But since you are suggesting a more encompassing change ... :-)

Original corefile, without manually configured DNS servers, but with DHCP assigned DNS server: forward . dns://192.168.0.1 dns://127.0.0.1:5553 {

Your corefile, without manually configured DNS servers and without DHCP assigned DNS server: forward . dns://127.0.0.11:53 dns://127.0.0.1:5553 {

All requests to dns://127.0.0.1:5553 are forwarded to cloudflare servers which cannot resolve hosts in the local network/docker infrastructure. dns://192.168.0.1 is a local resolver that can resolve local hosts and, typically, non-local hosts by forwarding requests to other non-local DNS servers. dns://127.0.0.11:53 is also a local resolver that can resolve local Docker hosts (e.g. containers) and, if so configured through Docker, other local and non-local hosts by forwarding requests to other DNS servers.

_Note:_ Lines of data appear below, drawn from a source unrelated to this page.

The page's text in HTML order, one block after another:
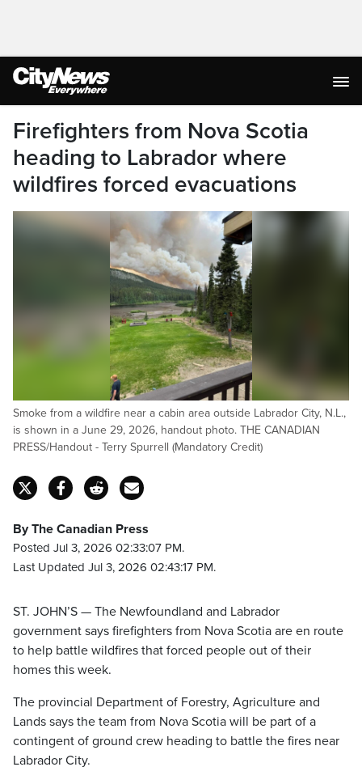
Firefighters from Nova Scotia
heading to Labrador where
wildfires forced evacuations
Smoke from a wildfire near a cabin area outside Labrador City, N.L.,
is shown in a June 29, 2026, handout photo. THE CANADIAN
PRESS/Handout - Terry Spurrell (Mandatory Credit)
By The Canadian Press
Posted Jul 3, 2026 02:33:07 PM.
Last Updated Jul 3, 2026 02:43:17 PM.
ST. JOHN’S — The Newfoundland and Labrador
government says firefighters from Nova Scotia are en route
to help battle wildfires that forced people out of their
homes this week.
The provincial Department of Forestry, Agriculture and
Lands says the team from Nova Scotia will be part of a
contingent of ground crew heading to battle the fires near
Labrador City.
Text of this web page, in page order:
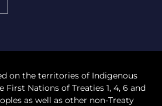
on the territories of Indigenous
First Nations of Treaties 1, 4, 6 and
as well as other non-Treaty
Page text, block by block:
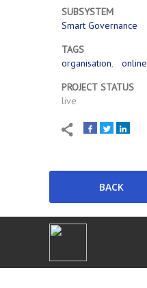
SUBSYSTEM
Smart Governance
TAGS
organisation
PROJECT STATUS
live
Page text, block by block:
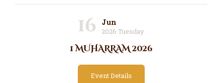
16 Jun
2026 Tuesday
1 MUHARRAM 2026
Event Details
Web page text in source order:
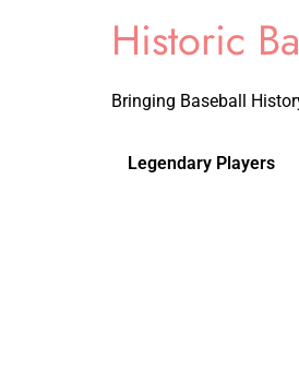
Historic
Bringing Baseball
Legendary Players
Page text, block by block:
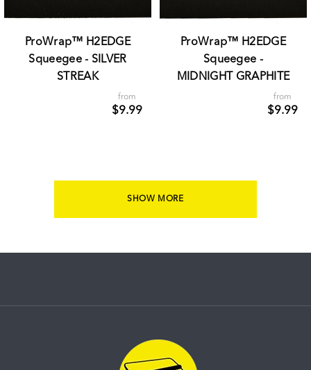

fenichelar commented 2 years ago

@gjdoornink I'm not following what the issue is.

Your corefile, without manually configured DNS servers and without DHCP assigned DNS server: forward . dns://127.0.0.11:53 dns://127.0.0.1:5553 {

Yes. This is the same way it behaves today and the same way it behaves with your PR. If you don't provide DNS servers to Home Assistant that are capable of resolving local domain names, then it won't be able to resolve local domain names. There is nothing we can do about this.

gjdoornink commented 2 years ago

@fenichelar What I am trying to express is that the forward statement should not contain DNS resolvers that cannot resolve hosts in the local network, since that inevitably leads to DNS resolve errors and the corresponding problems in Home Assistant.

fenichelar commented 2 years ago

@gjdoornink

What I am trying to express is that the forward statement should not contain DNS resolvers that cannot resolve hosts in the local network, since that inevitably leads to DNS resolve errors and the corresponding problems in Home Assistant.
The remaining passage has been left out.